##### Data supplied

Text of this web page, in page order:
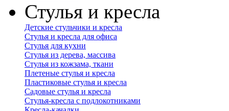
Стулья и кресла
Детские стульчики и кресла
Стулья и кресла для офиса
Стулья для кухни
Стулья из дерева, массива
Стулья из кожзама, ткани
Плетеные стулья и кресла
Пластиковые стулья и кресла
Садовые стулья и кресла
Стулья-кресла с подлокотниками
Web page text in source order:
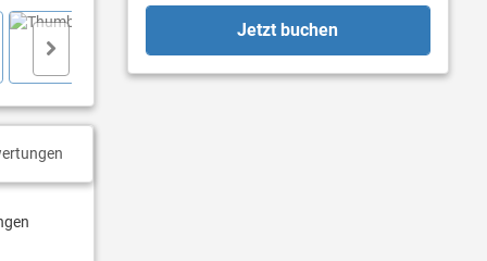
Jetzt buchen

##########

● **The problem**:
Every line of the data is to be transcribed exactly, and no picture is to be included.

● **Result of this exercise**:
Text of this web page, in page order:
Стулья и кресла
Детские стульчики и кресла
Стулья и кресла для офиса
Стулья для кухни
Стулья из дерева, массива
Стулья из кожзама, ткани
Плетеные стулья и кресла
Пластиковые стулья и кресла
Садовые стулья и кресла
Стулья-кресла с подлокотниками
Web page text in source order:
Jetzt buchen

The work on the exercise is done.